XENON
Donkere materie
Nikhef maakt deel uit van XENON, een wereldwijd samenwerkingsverband van 27 universiteiten en onderzoeksinstituten dat het mysterie rond donkere materie wil ontrafelen. Het grootste gedeelte van de materie in ons heelal kan geschaard worden onder donkere materie, maar we weten er nog maar bijzonder weinig over. Met een ondergronds meetinstrument wil XENON hier verandering in brengen.
In het universum bestaat slechts 5% van de materie uit ‘spul’ dat we kennen, opgebouwd uit atomen. Hieruit zijn alle sterren, planeten en ander zichtbaar materiaal opgebouwd. Maar liefst 95% van het heelal bestaat echter uit donkere energie (68%) en donkere materie (27%).
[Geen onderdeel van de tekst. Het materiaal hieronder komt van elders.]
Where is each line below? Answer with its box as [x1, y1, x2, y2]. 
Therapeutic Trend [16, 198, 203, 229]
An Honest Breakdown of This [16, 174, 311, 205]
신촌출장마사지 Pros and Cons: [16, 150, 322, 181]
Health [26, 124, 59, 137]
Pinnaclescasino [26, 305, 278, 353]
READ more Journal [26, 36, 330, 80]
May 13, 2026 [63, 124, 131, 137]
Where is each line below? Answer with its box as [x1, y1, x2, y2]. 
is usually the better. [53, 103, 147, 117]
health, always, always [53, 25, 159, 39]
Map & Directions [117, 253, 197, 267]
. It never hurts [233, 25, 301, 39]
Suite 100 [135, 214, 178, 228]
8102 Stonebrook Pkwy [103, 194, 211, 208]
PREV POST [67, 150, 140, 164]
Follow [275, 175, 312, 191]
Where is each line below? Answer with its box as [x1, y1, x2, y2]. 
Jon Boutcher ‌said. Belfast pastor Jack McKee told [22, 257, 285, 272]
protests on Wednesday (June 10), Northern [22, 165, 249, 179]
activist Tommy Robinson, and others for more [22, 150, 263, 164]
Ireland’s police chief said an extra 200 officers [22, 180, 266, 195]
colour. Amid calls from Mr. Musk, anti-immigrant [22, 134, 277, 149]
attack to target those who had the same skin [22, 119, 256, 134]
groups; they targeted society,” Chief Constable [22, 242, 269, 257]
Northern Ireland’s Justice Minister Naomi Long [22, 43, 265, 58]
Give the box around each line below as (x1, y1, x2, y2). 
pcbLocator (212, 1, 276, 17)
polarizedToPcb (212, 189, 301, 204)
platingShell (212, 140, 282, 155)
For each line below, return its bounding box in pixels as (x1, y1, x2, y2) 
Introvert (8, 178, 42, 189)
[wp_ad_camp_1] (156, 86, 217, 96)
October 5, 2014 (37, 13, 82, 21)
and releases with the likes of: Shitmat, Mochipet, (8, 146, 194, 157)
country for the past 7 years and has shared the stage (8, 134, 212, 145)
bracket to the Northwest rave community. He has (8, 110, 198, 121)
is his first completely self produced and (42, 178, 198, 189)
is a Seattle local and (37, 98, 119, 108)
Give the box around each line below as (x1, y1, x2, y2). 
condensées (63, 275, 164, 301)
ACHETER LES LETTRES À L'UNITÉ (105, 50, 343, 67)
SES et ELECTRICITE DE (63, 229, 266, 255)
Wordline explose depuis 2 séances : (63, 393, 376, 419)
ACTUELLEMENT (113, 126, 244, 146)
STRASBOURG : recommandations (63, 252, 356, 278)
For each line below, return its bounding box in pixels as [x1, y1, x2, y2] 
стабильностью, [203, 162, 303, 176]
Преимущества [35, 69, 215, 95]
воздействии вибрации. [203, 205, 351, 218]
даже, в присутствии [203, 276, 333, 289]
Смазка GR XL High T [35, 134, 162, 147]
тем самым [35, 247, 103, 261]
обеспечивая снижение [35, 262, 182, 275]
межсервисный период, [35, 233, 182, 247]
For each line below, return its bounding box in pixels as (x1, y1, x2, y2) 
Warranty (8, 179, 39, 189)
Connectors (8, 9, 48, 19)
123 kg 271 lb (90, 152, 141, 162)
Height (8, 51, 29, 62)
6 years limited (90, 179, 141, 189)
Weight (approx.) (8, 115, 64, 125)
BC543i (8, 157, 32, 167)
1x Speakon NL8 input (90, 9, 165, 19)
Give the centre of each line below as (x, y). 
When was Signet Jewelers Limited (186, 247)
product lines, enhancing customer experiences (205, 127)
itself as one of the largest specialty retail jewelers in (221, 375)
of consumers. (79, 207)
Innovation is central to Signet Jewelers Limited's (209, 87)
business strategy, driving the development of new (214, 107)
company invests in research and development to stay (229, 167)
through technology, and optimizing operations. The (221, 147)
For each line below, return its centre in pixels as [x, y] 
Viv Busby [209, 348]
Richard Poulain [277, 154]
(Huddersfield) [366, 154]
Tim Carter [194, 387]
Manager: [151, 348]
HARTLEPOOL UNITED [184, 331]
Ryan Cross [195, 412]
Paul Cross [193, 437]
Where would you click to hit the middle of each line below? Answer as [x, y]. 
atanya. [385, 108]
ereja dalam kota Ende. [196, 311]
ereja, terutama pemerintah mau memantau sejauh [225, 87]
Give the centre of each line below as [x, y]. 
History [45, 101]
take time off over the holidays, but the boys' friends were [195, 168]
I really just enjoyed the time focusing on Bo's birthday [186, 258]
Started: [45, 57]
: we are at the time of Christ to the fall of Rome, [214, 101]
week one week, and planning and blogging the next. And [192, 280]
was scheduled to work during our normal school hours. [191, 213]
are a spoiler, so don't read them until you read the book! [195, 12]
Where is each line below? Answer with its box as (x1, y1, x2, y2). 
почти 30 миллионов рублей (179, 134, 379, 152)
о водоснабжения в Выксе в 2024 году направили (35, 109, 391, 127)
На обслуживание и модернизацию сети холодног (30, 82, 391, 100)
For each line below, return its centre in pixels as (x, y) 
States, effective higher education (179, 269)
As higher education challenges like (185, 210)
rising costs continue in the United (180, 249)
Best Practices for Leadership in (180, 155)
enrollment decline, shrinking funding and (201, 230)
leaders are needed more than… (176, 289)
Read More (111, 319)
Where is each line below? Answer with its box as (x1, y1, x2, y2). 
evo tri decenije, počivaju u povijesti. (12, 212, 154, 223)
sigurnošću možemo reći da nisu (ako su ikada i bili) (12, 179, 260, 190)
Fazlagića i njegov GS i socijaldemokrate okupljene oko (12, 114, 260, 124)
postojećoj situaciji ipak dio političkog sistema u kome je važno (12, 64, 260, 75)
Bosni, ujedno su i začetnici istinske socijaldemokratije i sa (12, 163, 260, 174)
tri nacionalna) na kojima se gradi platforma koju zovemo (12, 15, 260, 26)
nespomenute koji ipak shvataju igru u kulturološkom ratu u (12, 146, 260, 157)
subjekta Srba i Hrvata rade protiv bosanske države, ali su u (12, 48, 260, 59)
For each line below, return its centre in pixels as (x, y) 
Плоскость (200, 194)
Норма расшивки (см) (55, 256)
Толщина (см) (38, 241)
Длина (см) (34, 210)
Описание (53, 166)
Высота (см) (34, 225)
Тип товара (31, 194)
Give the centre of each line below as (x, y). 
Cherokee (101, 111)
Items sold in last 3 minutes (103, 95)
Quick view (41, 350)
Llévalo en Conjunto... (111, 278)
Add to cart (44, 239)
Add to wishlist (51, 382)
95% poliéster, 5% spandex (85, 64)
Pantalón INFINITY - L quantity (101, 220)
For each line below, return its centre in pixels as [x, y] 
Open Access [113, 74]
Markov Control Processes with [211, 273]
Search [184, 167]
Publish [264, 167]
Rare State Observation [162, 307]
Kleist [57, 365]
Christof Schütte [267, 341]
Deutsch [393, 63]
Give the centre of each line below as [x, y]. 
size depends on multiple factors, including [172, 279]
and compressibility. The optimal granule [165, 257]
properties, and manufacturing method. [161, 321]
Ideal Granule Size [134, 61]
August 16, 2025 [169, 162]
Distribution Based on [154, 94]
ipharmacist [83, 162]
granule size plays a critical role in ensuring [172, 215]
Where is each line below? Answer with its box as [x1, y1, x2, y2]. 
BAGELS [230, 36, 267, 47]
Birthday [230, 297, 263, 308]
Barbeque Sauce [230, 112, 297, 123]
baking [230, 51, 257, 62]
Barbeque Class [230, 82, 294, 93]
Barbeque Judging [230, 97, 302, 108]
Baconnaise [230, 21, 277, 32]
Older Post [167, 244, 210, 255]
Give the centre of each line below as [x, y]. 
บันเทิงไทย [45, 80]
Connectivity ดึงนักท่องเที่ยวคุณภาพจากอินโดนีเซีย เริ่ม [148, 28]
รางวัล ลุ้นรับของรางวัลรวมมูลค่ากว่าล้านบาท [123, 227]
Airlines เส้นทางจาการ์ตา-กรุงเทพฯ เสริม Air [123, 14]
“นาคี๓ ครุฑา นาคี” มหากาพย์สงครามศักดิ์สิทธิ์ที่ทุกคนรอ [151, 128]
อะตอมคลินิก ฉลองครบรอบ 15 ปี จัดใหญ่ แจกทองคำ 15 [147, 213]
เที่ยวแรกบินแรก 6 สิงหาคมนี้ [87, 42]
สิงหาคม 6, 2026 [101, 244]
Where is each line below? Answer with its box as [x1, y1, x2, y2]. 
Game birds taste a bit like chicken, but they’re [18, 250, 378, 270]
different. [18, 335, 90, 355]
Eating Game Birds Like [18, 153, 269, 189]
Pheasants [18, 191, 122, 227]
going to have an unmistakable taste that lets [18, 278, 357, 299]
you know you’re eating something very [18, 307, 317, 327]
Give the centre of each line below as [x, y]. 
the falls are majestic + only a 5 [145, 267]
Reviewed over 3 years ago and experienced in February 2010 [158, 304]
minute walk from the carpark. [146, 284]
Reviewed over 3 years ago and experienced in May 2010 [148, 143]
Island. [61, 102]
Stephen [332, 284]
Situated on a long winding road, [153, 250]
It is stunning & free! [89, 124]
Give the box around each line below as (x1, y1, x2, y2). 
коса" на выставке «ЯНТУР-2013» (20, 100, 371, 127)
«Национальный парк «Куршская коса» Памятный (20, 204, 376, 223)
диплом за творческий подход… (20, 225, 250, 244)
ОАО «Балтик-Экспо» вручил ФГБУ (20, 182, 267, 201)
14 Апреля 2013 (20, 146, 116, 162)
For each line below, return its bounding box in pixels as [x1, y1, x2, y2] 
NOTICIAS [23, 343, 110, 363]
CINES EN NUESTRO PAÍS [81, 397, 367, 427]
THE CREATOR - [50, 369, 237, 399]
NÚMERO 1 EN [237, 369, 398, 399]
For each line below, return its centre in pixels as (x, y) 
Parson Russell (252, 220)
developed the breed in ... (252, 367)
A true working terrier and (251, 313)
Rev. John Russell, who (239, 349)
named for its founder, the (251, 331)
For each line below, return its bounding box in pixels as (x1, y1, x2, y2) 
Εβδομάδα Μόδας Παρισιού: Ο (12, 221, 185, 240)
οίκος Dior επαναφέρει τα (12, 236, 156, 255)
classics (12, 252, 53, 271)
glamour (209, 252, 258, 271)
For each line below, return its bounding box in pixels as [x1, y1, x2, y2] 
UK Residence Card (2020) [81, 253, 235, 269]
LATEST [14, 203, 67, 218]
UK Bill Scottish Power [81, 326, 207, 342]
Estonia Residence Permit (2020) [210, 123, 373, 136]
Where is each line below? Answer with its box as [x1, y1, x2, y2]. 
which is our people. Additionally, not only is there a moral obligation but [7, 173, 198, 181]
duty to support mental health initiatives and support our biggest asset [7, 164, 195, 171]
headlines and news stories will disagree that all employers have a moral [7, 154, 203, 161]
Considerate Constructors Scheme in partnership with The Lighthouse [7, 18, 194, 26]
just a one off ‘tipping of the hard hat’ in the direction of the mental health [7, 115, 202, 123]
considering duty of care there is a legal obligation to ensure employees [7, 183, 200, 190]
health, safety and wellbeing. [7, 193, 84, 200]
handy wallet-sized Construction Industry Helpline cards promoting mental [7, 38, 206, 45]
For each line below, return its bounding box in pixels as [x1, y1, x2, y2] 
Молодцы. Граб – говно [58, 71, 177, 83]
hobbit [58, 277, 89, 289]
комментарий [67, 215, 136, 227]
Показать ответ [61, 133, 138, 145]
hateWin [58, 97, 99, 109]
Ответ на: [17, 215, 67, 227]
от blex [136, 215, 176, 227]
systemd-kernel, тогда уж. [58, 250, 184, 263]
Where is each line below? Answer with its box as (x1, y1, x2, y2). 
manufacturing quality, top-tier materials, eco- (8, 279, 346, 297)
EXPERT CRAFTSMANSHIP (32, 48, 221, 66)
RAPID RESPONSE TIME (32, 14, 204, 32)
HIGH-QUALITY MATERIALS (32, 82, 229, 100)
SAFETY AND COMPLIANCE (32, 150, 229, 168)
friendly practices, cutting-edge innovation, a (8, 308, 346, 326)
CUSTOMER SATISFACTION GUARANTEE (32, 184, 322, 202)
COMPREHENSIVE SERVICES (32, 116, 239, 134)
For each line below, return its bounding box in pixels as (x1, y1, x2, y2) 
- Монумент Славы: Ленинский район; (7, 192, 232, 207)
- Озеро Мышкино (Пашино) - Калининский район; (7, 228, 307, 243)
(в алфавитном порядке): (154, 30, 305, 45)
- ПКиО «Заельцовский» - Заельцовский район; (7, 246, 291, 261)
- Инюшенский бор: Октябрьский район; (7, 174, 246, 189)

Donkere materie produceert en reflecteert geen licht. We kunnen het daarom niet rechtstreeks zien. Toch weten we zeker dat het bestaat. Onder andere omdat sterren en sterrenstelsels anders bewegen dan alleen met zichtbare materie is te verklaren. Een kandidaat voor donkere materie is de WIMP (Weakly Interacting Massive Particle), een zwaar deeltje dat een zeer zwakke wisselwerking heeft met andere deeltjes. Hierdoor botst een WIMP dus bijna niet met deze andere deeltjes.
Nikhef-onderzoekers willen, samen met internationale collega’s, donkere materie laten botsen met vloeibaar xenon. Als donkere materie tegen een xenon-atoomkern botst, moet er een kleine hoeveelheid energie vrijkomen in de vorm van twee specifieke lichtflitsen kort achter elkaar. Het idee is dat als onderzoekers deze lichtflitsen waarnemen er dus een botsing tussen een xenon-atoomkern en een donkere-materie-deeltje moet zijn. Maar omdat er maar heel weinig botsingen tussen xenon en donkere materie verwacht worden, is het een moeilijke meting.
De XENON-detectoren kunnen onderscheid maken tussen de WIMP en eventueel overgebleven achtergrondstraling. De onderzoekers hopen op basis van de meetgegevens te kunnen bepalen uit welk nieuw subatomaire deeltje donkere materie bestaat en welke massa het heeft en hoe het wisselwerkt met gewone materie.
De XENON-detectoren hebben verschillende fases. Zo draaide van 2016 tot 2018 het XENON1T experiment, met 3,5 ton vloeibaar xenon. Dat experiment vond plaats in een cryostaatvat bij 100 graden onder nul met detectoren boven en onder het xenon om de lichtsignalen waar te nemen. Om de cryostaat bevond zich een waterreservoir om het experiment zo veel mogelijk af te schermen van achtergrondstraling. De opstelling stond in het binnenste van een berg bij het Gran Sasso National Laboratory in Italië. Die locatie, met een 1400 meter hoge berg erboven, zorgde ervoor dat kosmische muonen het experiment niet verstoren. Na twee jaar speuren heeft XENON1T geen aanwijzingen voor botsingen met donkere-materie-deeltjes gevonden. Het experiment was wel ’s werelds meest gevoelige donkere materie experiment en heeft veel theoretische modellen van donkere materie uit kunnen sluiten.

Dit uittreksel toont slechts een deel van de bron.